Allereerst ‘Onze beeldengalerij’. Dat bleek een toelichting te zijn ‘bij de in
beeld gebrachte historie onzer groote voorgangers’ en dat was dan weer een
uitgave van het Centraal Comité van Anti-revolutionaire Kiersvereenigingen (1924).
Die
beeldengalerij beschrijven vergt te veel, het boekje doet er 16 pagina’s over, dus ik maakte er een scan van, waarbij
ik me voor de kwaliteit excuseer. Maar ik denk zo maar dat toch nog mensen
zullen zijn die de plaat meteen herkennen.
‘Heilbegerigen’ om Bert Klei weer eens te citeren zijn
van harte welkom op het Centrum om de uitleg bij de plaat te lezen. Voor
een ieder die dat te veel moeite vindt citeer ik een aansporing die ook voor contemporaine organisaties nuttigs bevat:
Wil er leven en actie blijven in onze partij, dan kan dat niet buiten de historie om gaan. En die historie moet dan vooral ook tot ons spreken door de herinnering aan onze geestelijke voorouders.
[...]
Voor het jongere geslacht, dat de dagen van ouds niet heeft gekend, is deze plaat van groote waarde en we hopen dan ook dat zij straks in al onze huizen zal worden gevonden.
[...]
Voor het jongere geslacht, dat de dagen van ouds niet heeft gekend, is deze plaat van groote waarde en we hopen dan ook dat zij straks in al onze huizen zal worden gevonden.

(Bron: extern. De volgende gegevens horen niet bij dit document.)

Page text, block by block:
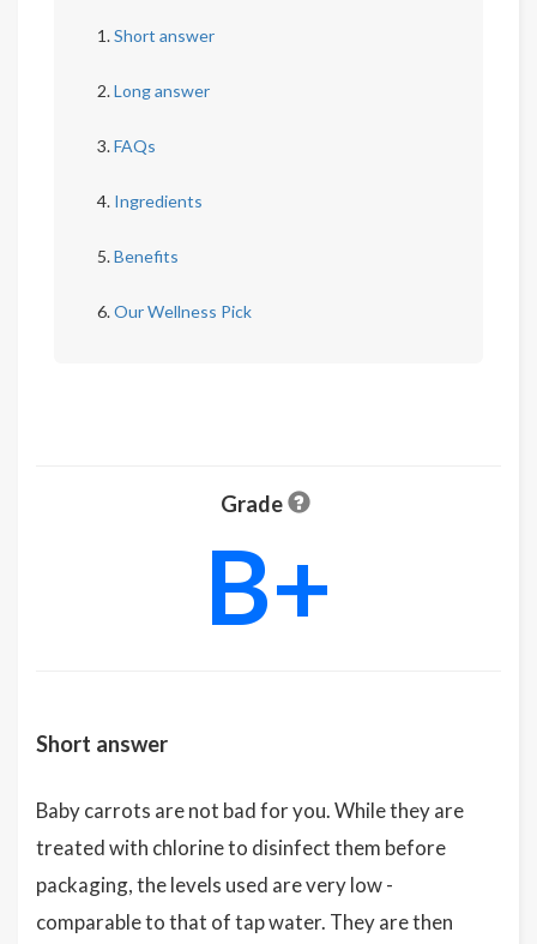
Short answer
Long answer
FAQs
Ingredients
Benefits
Our Wellness Pick
Grade
B+
Short answer
Baby carrots are not bad for you. While they are
treated with chlorine to disinfect them before
packaging, the levels used are very low -
comparable to that of tap water. They are then

Nu ik toch aan het citeren sla, dit staat onder meer in die andere vondst uit de stapel:
En thans kom ik aan mijn tweede vraag: wat wordt met de
samenroeping van deze vergadering beoogd?
Wel! wij
hebben u hier uitgenoodigd tot een samenkomst, om met elkaar eens te
beraadslagen over het bouwen van een nieuw tehuis.
Door de
gebeurtenissen van dit jaar zijn wij allen geworden wat sommigen onzer reeds vroeger
waren: namelijk politieke dakloozen. In het gebouw der C.H.Unie hadden wij
zoveel reden tot klachten, en wij konden met al onze klachten er zoo weinig, of
eigenlijk zoo helemaal niets verbeterd krijgen, dat wij het er niet
langer konden uithouden. En nu staan wij op de politieke straat, en wij vinden
daar onder alles wat te huur staat niets wat ons lijkt. Aan de linkerzijde van
de straat willen wij niet wonen, en aan de rechterzijde kan noch de Anti-revol.

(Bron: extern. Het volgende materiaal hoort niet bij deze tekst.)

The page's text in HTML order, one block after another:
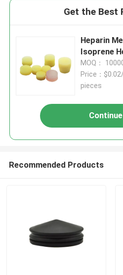
Get the Best
Heparin
Isoprene
MOQ：
Price：
pieces
Continue
Recommended Products
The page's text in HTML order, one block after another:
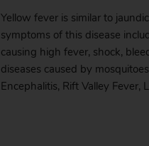
Yellow fever is similar to
symptoms of this disease
causing high fever, shock,
diseases caused by
Encephalitis, Rift Valley Fever,

kazernewoning, noch het Chr. Dem., noch het Chr. Sociale optrekje ons bekooren.
En van het Nationaal Protestantsche Bondstentje, dat daar vluchtig en luchtig
zoo maar midden op straat werd neergezet moeten wij helemaal niets hebben.
Het zal ons
dus niet lukken een ander huis te vinden. Maar wel hebben wij nog een mooi
stukje bouwgrond gezien, en nu willen wij eens met elkaar overleggen, of daar
niet iets op gezet kan worden, waar wij allen te samen zóó gehuisvest zouden
zijn, dat wij van elkander wèl hulp en gezelligheid, maar geen hinder hadden.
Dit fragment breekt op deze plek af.